In diesem Fall war das Säugetier eine Fledermaus. Bei diesen Tieren, die sonst zur Orientierung nur sehr hohe, für den Menschen nicht hörbare Töne ausstoßen, konnte ein lautes Summen vernommen werden. Weil dieses Summen sich genau wie das Summen von Wespen anhörte, verglichen die Forscher Tonaufnahmen der Fledermäuse mit echten Wespengeräuschen. Es zeigte sich: Die Fledermäuse ahmen das bedrohliche Summen der Hornisse nach, um sich vor Eulen zu schützen. Denn die Eulen haben – vor allem nach schlechten Erfahrungen - tatsächlich Angst vor Hornissen und somit können sich die Fledermäuse durch diese raffinierte Strategie wirksam schützen.
Müller, Mertens und Co.
Auch wenn diese Bates'sche Mimikry die älteste und bekannteste Form ist, gibt es noch weitere Arten der Mimikry. Dazu zählt beispielsweise die Müller'sche Mimikry, die ebenfalls nach ihrem Entdecker benannt wurde. Bei ihr ahmen nicht die harmlosen Arten die gefährlichen nach, sondern ähnlich aussehende Arten sind auch alle ähnlich gefährlich oder ungenießbar. Der Vorteil ist hier, dass der Räuber nur einmal eine schlechte Erfahrung machen muss und automatisch alle ähnlichen Arten meiden wird. Das erhöht die Überlebenschancen für alle.
Außerdem gibt es die Mertens'sche Mimikry, bei der sich tödliche und harmlose Arten an mäßig gefährliche Arten anpassen. Denn der Fressfeind kann nur durch mäßig gefährlichen Arten schlechte Erfahrungen machen und lernen diese zu meiden. Bei den tödlichen Arten würde er stattdessen sofort sterben und durch harmlose Arten gar keinen Schaden nehmen.

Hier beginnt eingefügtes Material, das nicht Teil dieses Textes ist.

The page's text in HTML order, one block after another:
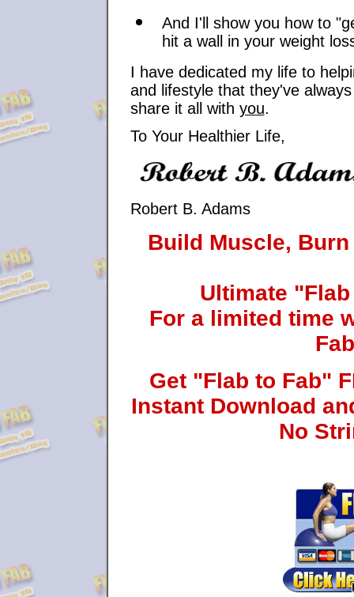
And I'll show you how to
hit a wall in your weight
I have dedicated my life to
and lifestyle that they've
share it all with you.
To Your Healthier Life,
Robert B. Adams
Build Muscle,
Ultimate
For a limited time
Get "Flab to Fab"
Instant Download
No
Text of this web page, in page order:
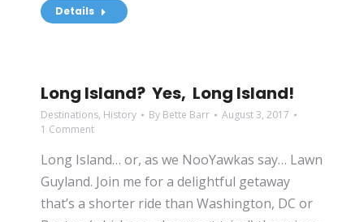
Details
Long Island? Yes, Long Island!
Destinations, History By Bette Barr
August 3, 2017
1 Comment
Long Island… or, as we NooYawkas say… Lawn
Guyland. Join me for a delightful getaway
that’s a shorter ride than Washington, DC or
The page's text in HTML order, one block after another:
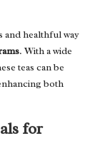
and healthful way
. With a wide
teas can be
both
for
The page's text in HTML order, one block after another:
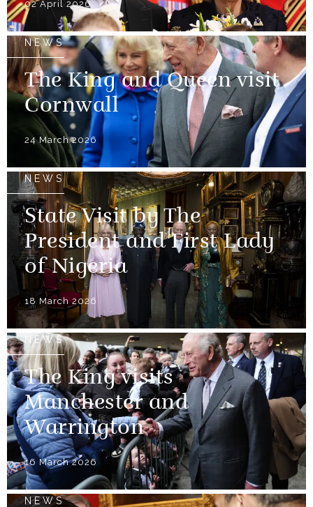
02 April 2026
NEWS
The King and Queen visit
Cornwall
24 March 2026
NEWS
State Visit by The
President and First Lady
of Nigeria
18 March 2026
NEWS
The King visits
Manchester and
Warrington
16 March 2026
NEWS
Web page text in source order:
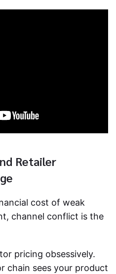
Retailer
cost of weak
, channel conflict is the
pricing obsessively.
chain sees your product
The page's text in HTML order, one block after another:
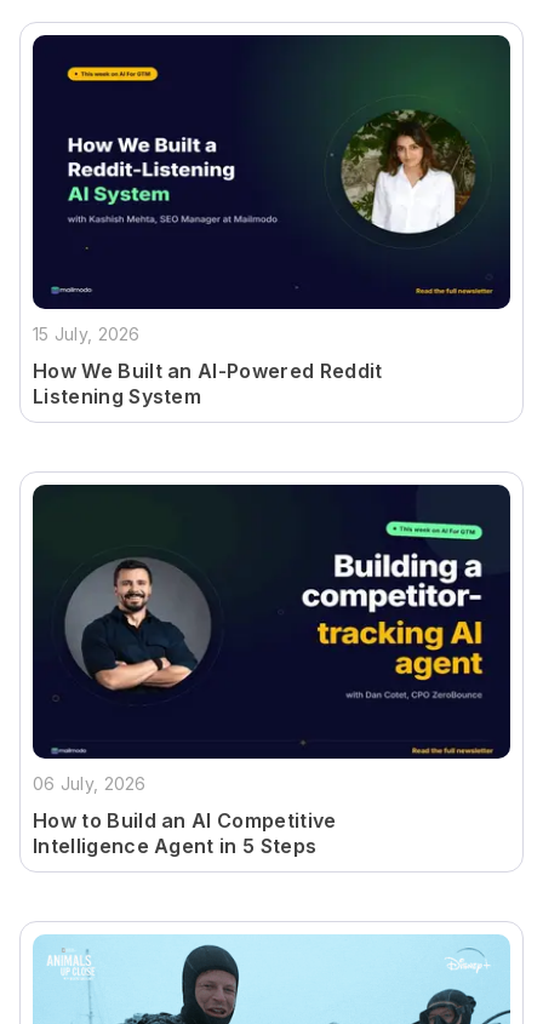
15 July, 2026
How We Built an AI-Powered Reddit
Listening System
06 July, 2026
How to Build an AI Competitive
Intelligence Agent in 5 Steps
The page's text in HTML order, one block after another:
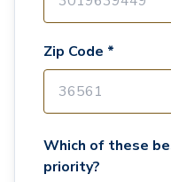
Zip Code *
Which of these
priority?
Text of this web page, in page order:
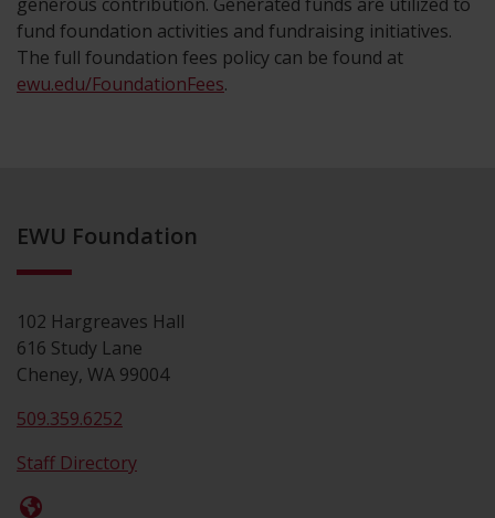
fund foundation activities and fundraising initiatives.
The full foundation fees policy can be found at
ewu.edu/FoundationFees.
EWU Foundation
102 Hargreaves Hall
616 Study Lane
Cheney, WA 99004
509.359.6252
Staff Directory
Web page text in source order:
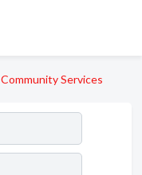
Community Services
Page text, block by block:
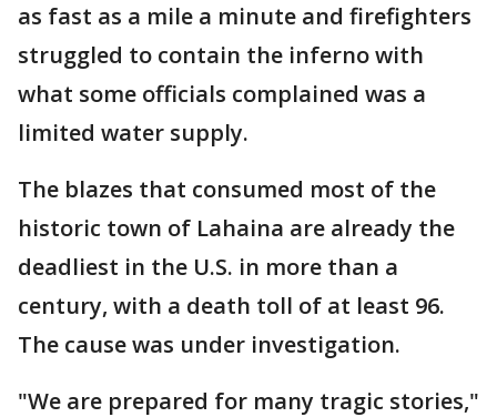
as fast as a mile a minute and firefighters
struggled to contain the inferno with
what some officials complained was a
limited water supply.
The blazes that consumed most of the
historic town of Lahaina are already the
deadliest in the U.S. in more than a
century, with a death toll of at least 96.
The cause was under investigation.
"We are prepared for many tragic stories,"
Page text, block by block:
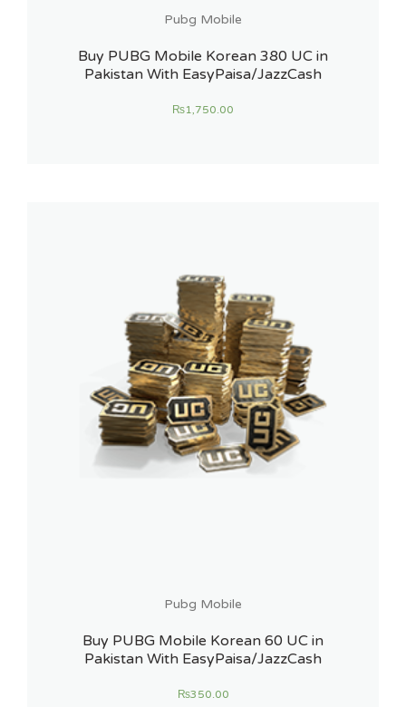
Pubg Mobile
Buy PUBG Mobile Korean 380 UC in
Pakistan With EasyPaisa/JazzCash
₨1,750.00
Pubg Mobile
Buy PUBG Mobile Korean 60 UC in
Pakistan With EasyPaisa/JazzCash
₨350.00
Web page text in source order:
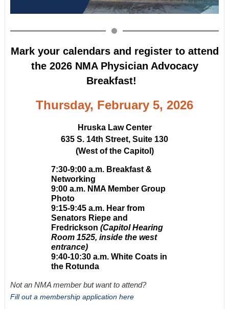
Mark your calendars and register to attend
the 2026 NMA Physician Advocacy
Breakfast!
Thursday, February 5, 2026
Hruska Law Center
635 S. 14th Street, Suite 130
(West of the Capitol)
7:30-9:00 a.m. Breakfast &
Networking
9:00 a.m. NMA Member Group
Photo
9:15-9:45 a.m. Hear from
Senators Riepe and
Fredrickson (Capitol Hearing
Room 1525, inside the west
entrance)
9:40-10:30 a.m. White Coats in
the Rotunda
Not an NMA member but want to attend?
Fill out a membership application here
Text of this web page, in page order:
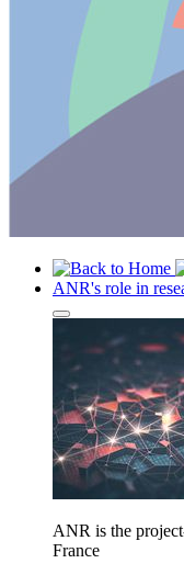
ANR's role in
ANR is the
France
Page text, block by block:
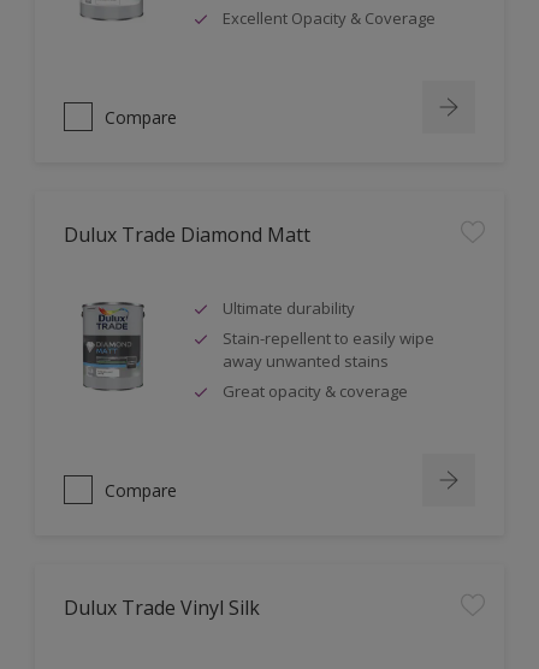
Excellent Opacity & Coverage
Compare
Dulux Trade Diamond Matt
Ultimate durability
Stain-repellent to easily wipe
away unwanted stains
Great opacity & coverage
Compare
Dulux Trade Vinyl Silk
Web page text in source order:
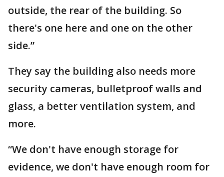
outside, the rear of the building. So
there's one here and one on the other
side.”
They say the building also needs more
security cameras, bulletproof walls and
glass, a better ventilation system, and
more.
“We don't have enough storage for
evidence, we don't have enough room for
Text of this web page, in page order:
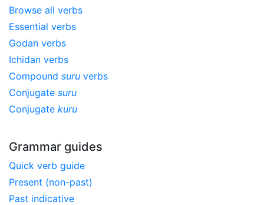
Browse all verbs
Essential verbs
Godan verbs
Ichidan verbs
Compound suru verbs
Conjugate suru
Conjugate kuru
Grammar guides
Quick verb guide
Present (non-past)
Past indicative

Alle diese Formen der Nachahmung werden unter dem Begriff der sogenannten Schutzmimikry zusammengefasst. Typisch dafür ist eine Täuschung des Fressfeinds, um sich zu schützen. Es geht aber auch andersherum: Bei der Lock- oder auch Angriffsmimikry versuchen bestimmte Arten, andere für ihre Zwecke anzulocken. Das kann eine Pflanze sein, die ein Insektenweibchen nachahmt, um das Männchen anzulocken und so bestäubt zu werden oder ein Fressfeind wie der Seeteufel, der seine Beute durch eine Art körpereigene Angel mit Köder anlockt.